#### Records provided

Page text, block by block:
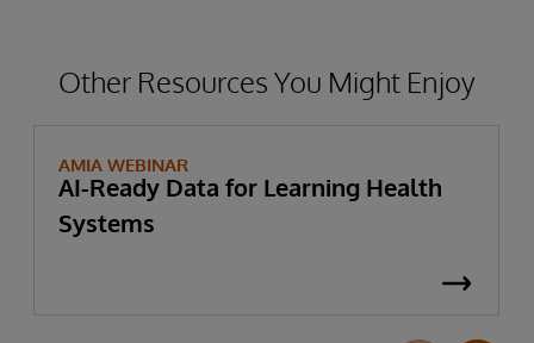
Other Resources You Might Enjoy
AMIA WEBINAR
AI-Ready Data for Learning Health
Systems
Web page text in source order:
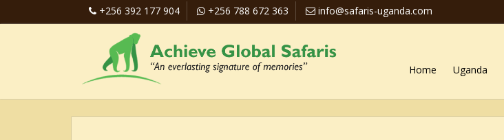
+256 392 177 904 +256 788 672 363 info@safaris-uganda.com
Home Uganda
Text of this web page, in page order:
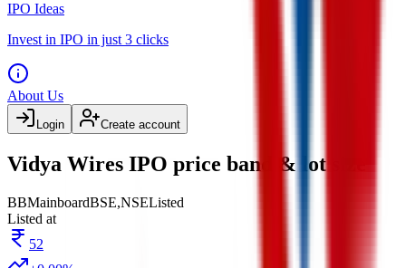
IPO Ideas
Invest in IPO in just 3 clicks
About Us
Login Create account
Vidya Wires IPO price band & lot size
BBMainboardBSE,NSEListed
Listed at
52
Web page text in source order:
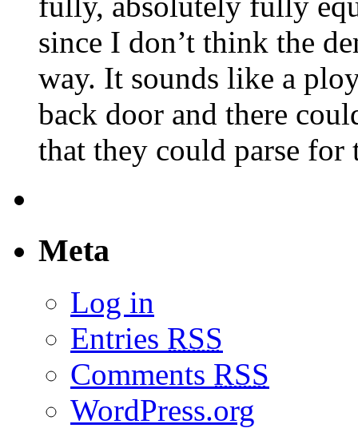
since I don’t think the
way. It sounds like a
back door and there
that they could parse for
Meta
Log in
Entries RSS
Comments RSS
WordPress.org
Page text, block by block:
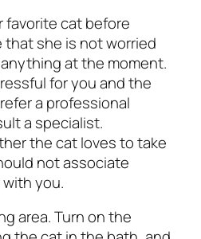
favorite cat before
that she is not worried
at the moment.
for you and the
a professional
a specialist.
the cat loves to take
not associate
you.
area. Turn on the
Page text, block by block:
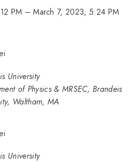
PM –March 7, 2023, 5:24 PM
University
of Physics & MRSEC, Brandeis
Waltham, MA
University
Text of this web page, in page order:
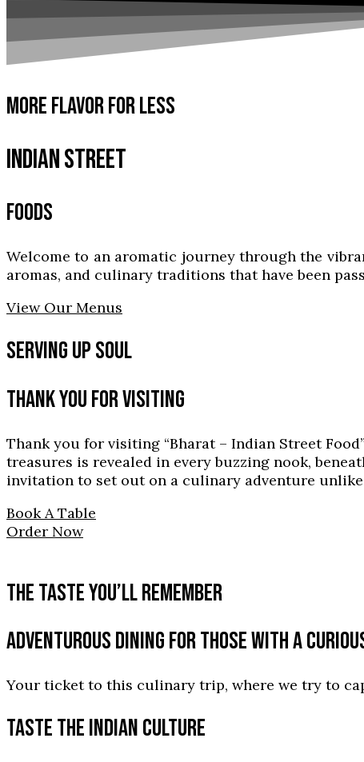
MORE FLAVOR FOR LESS
INDIAN STREET
FOODS
Welcome to an aromatic journey through the
aromas, and culinary traditions that have been
View Our Menus
SERVING UP SOUL
THANK YOU FOR VISITING
Thank you for visiting “Bharat – Indian Street
treasures is revealed in every buzzing nook,
invitation to set out on a culinary adventure
Book A Table
Order Now
THE TASTE YOU’LL REMEMBER
ADVENTUROUS DINING FOR THOSE WITH A
Your ticket to this culinary trip, where we try to
TASTE THE INDIAN CULTURE
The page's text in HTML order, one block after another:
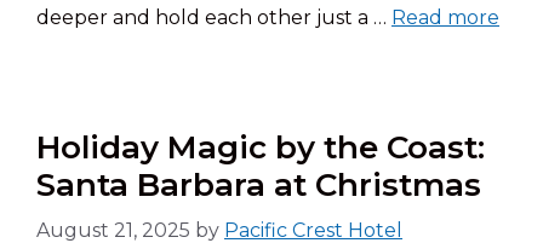
deeper and hold each other just a … Read more
Holiday Magic by the Coast:
Santa Barbara at Christmas
August 21, 2025 by Pacific Crest Hotel
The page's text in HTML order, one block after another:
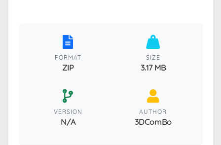
FORMAT
ZIP
SIZE
3.17 MB
VERSION
N/A
AUTHOR
3DComBo
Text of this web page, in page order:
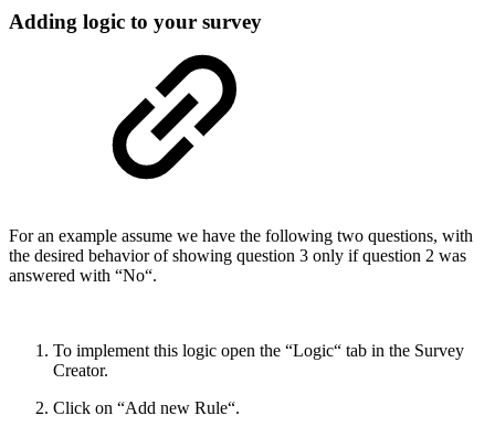
Adding logic to your survey
For an example assume we have the following two questions, with
the desired behavior of showing question 3 only if question 2 was
answered with “No“.
To implement this logic open the “Logic“ tab in the Survey
Creator.
Click on “Add new Rule“.
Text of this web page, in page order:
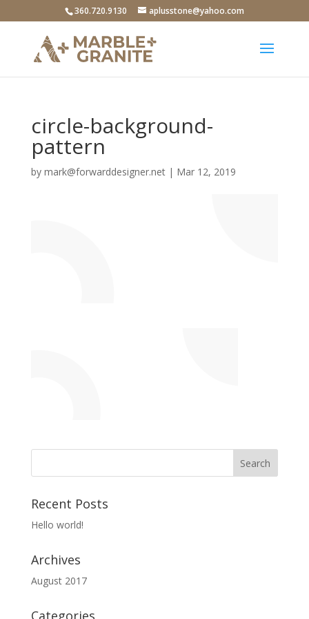
360.720.9130 aplusstone@yahoo.com
circle-background-
pattern
by mark@forwarddesigner.net| Mar 12, 2019
Recent Posts
Hello world!
Archives
August 2017
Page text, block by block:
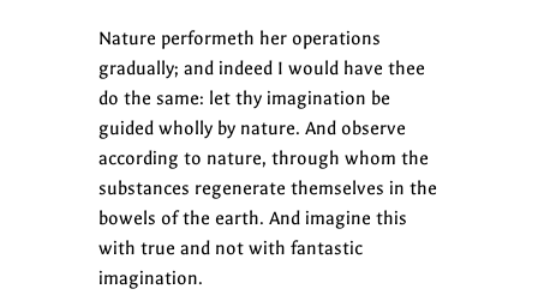
Nature performeth her operations
gradually; and indeed I would have thee
do the same: let thy imagination be
guided wholly by nature. And observe
according to nature, through whom the
substances regenerate themselves in the
bowels of the earth. And imagine this
with true and not with fantastic
imagination.
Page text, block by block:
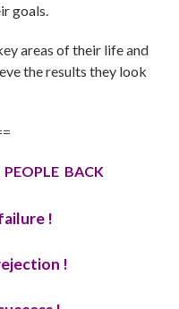
goals.
areas of their life and
the results they look
BACK
!
!
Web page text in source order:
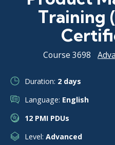
Training
Course 3698
Duration: 2 days
Language: English
12 PMI PDUs
Level: Advanced
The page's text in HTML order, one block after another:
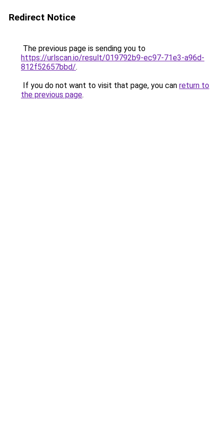
Redirect Notice
The previous page is sending you to
https://urlscan.io/result/019792b9-ec97-71e3-a96d-
812f52657bbd/.
If you do not want to visit that page, you can return to
the previous page.
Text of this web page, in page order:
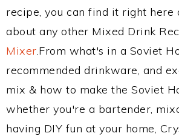
recipe, you can find it right
about any other Mixed Drink
Mixer.From what's in a Soviet
recommended drinkware, and
mix & how to make the Soviet
whether you're a bartender,
having DIY fun at your home,
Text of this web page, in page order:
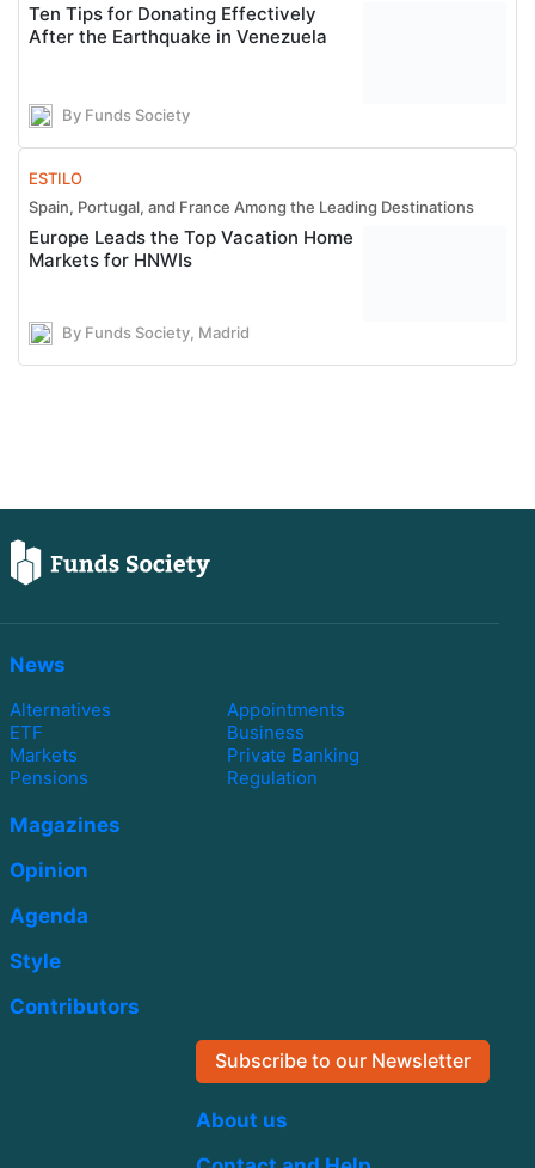
Ten Tips for Donating Effectively
After the Earthquake in Venezuela
By Funds Society
ESTILO
Spain, Portugal, and France Among the Leading Destinations
Europe Leads the Top Vacation Home
Markets for HNWIs
By Funds Society, Madrid
News
Alternatives
Appointments
ETF
Business
Markets
Private Banking
Pensions
Regulation
Magazines
Opinion
Agenda
Style
Contributors
Subscribe to our Newsletter
About us
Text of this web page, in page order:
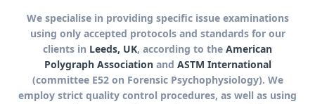
We specialise in providing specific issue examinations
using only accepted protocols and standards for our
clients in Leeds, UK, according to the American
Polygraph Associationand ASTM International
(committee E52 on Forensic Psychophysiology). We
employ strict quality control procedures, as well as using
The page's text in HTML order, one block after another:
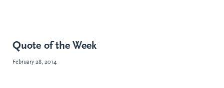
Quote of the Week
February 28, 2014
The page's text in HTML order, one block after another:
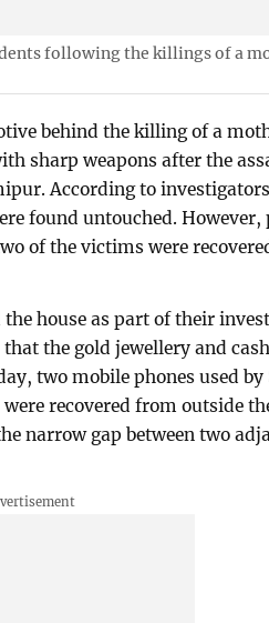
following the killings of a
behind the killing of a
sharp weapons after the
According to
found untouched. However,
of the victims were
house as part of their
the gold jewellery and
two mobile phones used
recovered from outside
narrow gap between two
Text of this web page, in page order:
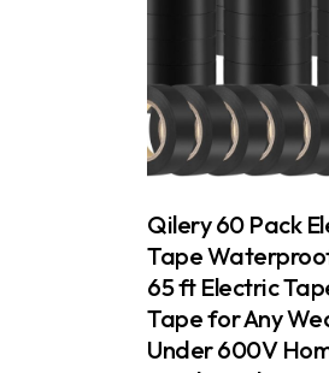
Qilery 60 Pack
Tape
65 ft Electric
Tape for Any
Under 600V
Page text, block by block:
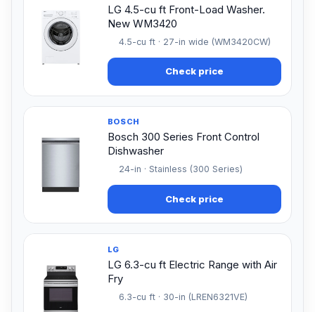
LG 4.5-cu ft Front-Load Washer.
New WM3420
4.5-cu ft · 27-in wide (WM3420CW)
Check price
BOSCH
Bosch 300 Series Front Control
Dishwasher
24-in · Stainless (300 Series)
Check price
LG
LG 6.3-cu ft Electric Range with Air
Fry
6.3-cu ft · 30-in (LREN6321VE)
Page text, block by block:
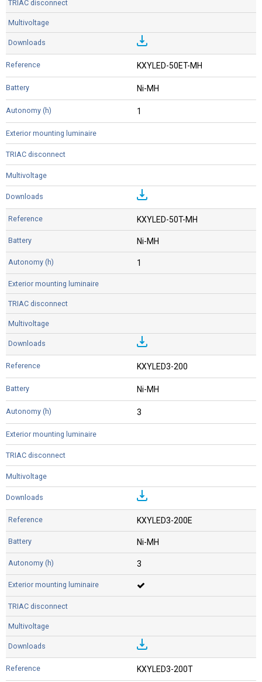
KXYLED-50ET-MH
Ni-MH
1
KXYLED-50T-MH
Ni-MH
1
KXYLED3-200
Ni-MH
3
KXYLED3-200E
Ni-MH
3
KXYLED3-200T
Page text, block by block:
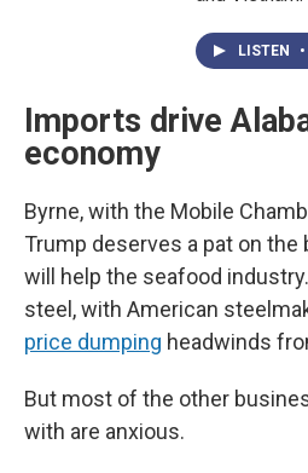
LISTEN •
Imports drive
economy
Byrne, with the Mobile
Trump deserves a pat on
will help the seafood
steel, with American
price dumping headwinds
But most of the other
with are anxious.
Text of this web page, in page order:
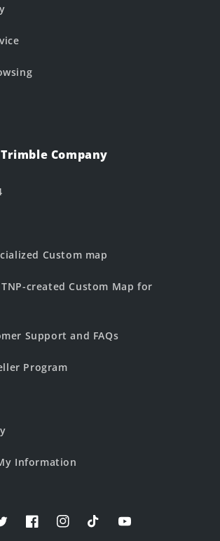
Company
Custom map
created Custom Map for
Support and FAQs
Program
Information
FacebookInstagramTikTokYouTube
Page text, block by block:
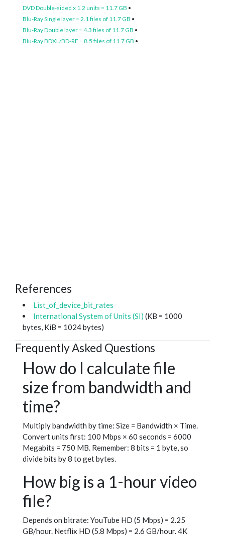
DVD Double-sided x 1.2 units = 11.7 GB •
Blu-Ray Single layer = 2.1 files of 11.7 GB •
Blu-Ray Double layer = 4.3 files of 11.7 GB •
Blu-Ray BDXL/BD-RE = 8.5 files of 11.7 GB •
References
List_of_device_bit_rates
International System of Units (SI) (KB = 1000
bytes, KiB = 1024 bytes)
Frequently Asked Questions
How do I calculate file
size from bandwidth and
time?
Multiply bandwidth by time: Size = Bandwidth × Time.
Convert units first: 100 Mbps × 60 seconds = 6000
Megabits = 750 MB. Remember: 8 bits = 1 byte, so
divide bits by 8 to get bytes.
How big is a 1-hour video
file?
Depends on bitrate: YouTube HD (5 Mbps) = 2.25
GB/hour. Netflix HD (5.8 Mbps) = 2.6 GB/hour. 4K
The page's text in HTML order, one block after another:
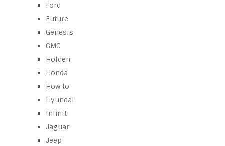
Ford
Future
Genesis
GMC
Holden
Honda
How to
Hyundai
Infiniti
Jaguar
Jeep
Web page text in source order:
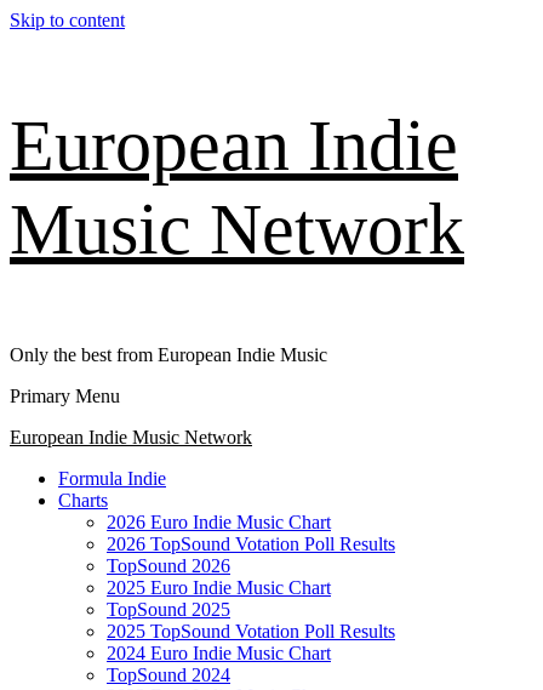
Skip to content
European Indie
Music Network
Only the best from European Indie Music
Primary Menu
European Indie Music Network
Formula Indie
Charts
2026 Euro Indie Music Chart
2026 TopSound Votation Poll Results
TopSound 2026
2025 Euro Indie Music Chart
TopSound 2025
2025 TopSound Votation Poll Results
2024 Euro Indie Music Chart
TopSound 2024
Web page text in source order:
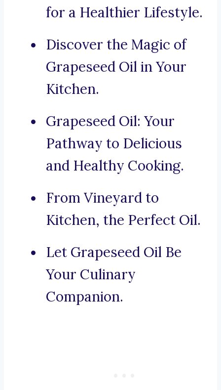
for a Healthier Lifestyle.
Discover the Magic of
Grapeseed Oil in Your
Kitchen.
Grapeseed Oil: Your
Pathway to Delicious
and Healthy Cooking.
From Vineyard to
Kitchen, the Perfect Oil.
Let Grapeseed Oil Be
Your Culinary
Companion.

########

About this exercise: Write out again every line above exactly as given; the pictures do not belong in the copy.

Response:
Page text, block by block:
Other Resources You Might Enjoy
AMIA WEBINAR
AI-Ready Data for Learning Health
Systems
Web page text in source order:
+256 392 177 904 +256 788 672 363 info@safaris-uganda.com
Home Uganda
Text of this web page, in page order:
IPO Ideas
Invest in IPO in just 3 clicks
About Us
Login Create account
Vidya Wires IPO price band & lot size
BBMainboardBSE,NSEListed
Listed at
52
Web page text in source order:
since I don’t think the
way. It sounds like a
back door and there
that they could parse for
Meta
Log in
Entries RSS
Comments RSS
WordPress.org
Page text, block by block:
favorite cat before
that she is not worried
at the moment.
for you and the
a professional
a specialist.
the cat loves to take
not associate
you.
area. Turn on the
Page text, block by block:
PM –March 7, 2023, 5:24 PM
University
of Physics & MRSEC, Brandeis
Waltham, MA
University
Text of this web page, in page order:
MORE FLAVOR FOR LESS
INDIAN STREET
FOODS
Welcome to an aromatic journey through the
aromas, and culinary traditions that have been
View Our Menus
SERVING UP SOUL
THANK YOU FOR VISITING
Thank you for visiting “Bharat – Indian Street
treasures is revealed in every buzzing nook,
invitation to set out on a culinary adventure
Book A Table
Order Now
THE TASTE YOU’LL REMEMBER
ADVENTUROUS DINING FOR THOSE WITH A
Your ticket to this culinary trip, where we try to
TASTE THE INDIAN CULTURE
The page's text in HTML order, one block after another:
deeper and hold each other just a … Read more
Holiday Magic by the Coast:
Santa Barbara at Christmas
August 21, 2025 by Pacific Crest Hotel
The page's text in HTML order, one block after another:
FORMAT
ZIP
SIZE
3.17 MB
VERSION
N/A
AUTHOR
3DComBo
Text of this web page, in page order:
Adding logic to your survey
For an example assume we have the following two questions, with
the desired behavior of showing question 3 only if question 2 was
answered with “No“.
To implement this logic open the “Logic“ tab in the Survey
Creator.
Click on “Add new Rule“.
Text of this web page, in page order:
360.720.9130 aplusstone@yahoo.com
circle-background-
pattern
by mark@forwarddesigner.net| Mar 12, 2019
Recent Posts
Hello world!
Archives
August 2017
Page text, block by block:
Nature performeth her operations
gradually; and indeed I would have thee
do the same: let thy imagination be
guided wholly by nature. And observe
according to nature, through whom the
substances regenerate themselves in the
bowels of the earth. And imagine this
with true and not with fantastic
imagination.
Page text, block by block:
goals.
areas of their life and
the results they look
BACK
!
!
Web page text in source order:
Training
Course 3698
Duration: 2 days
Language: English
12 PMI PDUs
Level: Advanced
The page's text in HTML order, one block after another:
Redirect Notice
The previous page is sending you to
https://urlscan.io/result/019792b9-ec97-71e3-a96d-
812f52657bbd/.
If you do not want to visit that page, you can return to
the previous page.
Text of this web page, in page order:
recipe, you can find it right
about any other Mixed Drink
Mixer.From what's in a Soviet
recommended drinkware, and
mix & how to make the Soviet
whether you're a bartender,
having DIY fun at your home,
Text of this web page, in page order:
Ten Tips for Donating Effectively
After the Earthquake in Venezuela
By Funds Society
ESTILO
Spain, Portugal, and France Among the Leading Destinations
Europe Leads the Top Vacation Home
Markets for HNWIs
By Funds Society, Madrid
News
Alternatives
Appointments
ETF
Business
Markets
Private Banking
Pensions
Regulation
Magazines
Opinion
Agenda
Style
Contributors
Subscribe to our Newsletter
About us
Text of this web page, in page order:
We specialise in providing specific issue examinations
using only accepted protocols and standards for our
clients in Leeds, UK, according to the American
Polygraph Associationand ASTM International
(committee E52 on Forensic Psychophysiology). We
employ strict quality control procedures, as well as using
The page's text in HTML order, one block after another:
Quote of the Week
February 28, 2014
The page's text in HTML order, one block after another:
following the killings of a
behind the killing of a
sharp weapons after the
According to
found untouched. However,
of the victims were
house as part of their
the gold jewellery and
two mobile phones used
recovered from outside
narrow gap between two
Text of this web page, in page order:
Qilery 60 Pack
Tape
65 ft Electric
Tape for Any
Under 600V
Page text, block by block:
LG 4.5-cu ft Front-Load Washer.
New WM3420
4.5-cu ft · 27-in wide (WM3420CW)
Check price
BOSCH
Bosch 300 Series Front Control
Dishwasher
24-in · Stainless (300 Series)
Check price
LG
LG 6.3-cu ft Electric Range with Air
Fry
6.3-cu ft · 30-in (LREN6321VE)
Page text, block by block:
KXYLED-50ET-MH
Ni-MH
1
KXYLED-50T-MH
Ni-MH
1
KXYLED3-200
Ni-MH
3
KXYLED3-200E
Ni-MH
3
KXYLED3-200T
Page text, block by block:
LISTEN •
Imports drive
economy
Byrne, with the Mobile
Trump deserves a pat on
will help the seafood
steel, with American
price dumping headwinds
But most of the other
with are anxious.
Text of this web page, in page order:
Company
Custom map
created Custom Map for
Support and FAQs
Program
Information
FacebookInstagramTikTokYouTube
Page text, block by block:
DVD Double-sided x 1.2 units = 11.7 GB •
Blu-Ray Single layer = 2.1 files of 11.7 GB •
Blu-Ray Double layer = 4.3 files of 11.7 GB •
Blu-Ray BDXL/BD-RE = 8.5 files of 11.7 GB •
References
List_of_device_bit_rates
International System of Units (SI) (KB = 1000
bytes, KiB = 1024 bytes)
Frequently Asked Questions
How do I calculate file
size from bandwidth and
time?
Multiply bandwidth by time: Size = Bandwidth × Time.
Convert units first: 100 Mbps × 60 seconds = 6000
Megabits = 750 MB. Remember: 8 bits = 1 byte, so
divide bits by 8 to get bytes.
How big is a 1-hour video
file?
Depends on bitrate: YouTube HD (5 Mbps) = 2.25
GB/hour. Netflix HD (5.8 Mbps) = 2.6 GB/hour. 4K
The page's text in HTML order, one block after another:
Ford
Future
Genesis
GMC
Holden
Honda
How to
Hyundai
Infiniti
Jaguar
Jeep
Web page text in source order:
Skip to content
European Indie
Music Network
Only the best from European Indie Music
Primary Menu
European Indie Music Network
Formula Indie
Charts
2026 Euro Indie Music Chart
2026 TopSound Votation Poll Results
TopSound 2026
2025 Euro Indie Music Chart
TopSound 2025
2025 TopSound Votation Poll Results
2024 Euro Indie Music Chart
TopSound 2024
Web page text in source order:
for a Healthier Lifestyle.
Discover the Magic of
Grapeseed Oil in Your
Kitchen.
Grapeseed Oil: Your
Pathway to Delicious
and Healthy Cooking.
From Vineyard to
Kitchen, the Perfect Oil.
Let Grapeseed Oil Be
Your Culinary
Companion.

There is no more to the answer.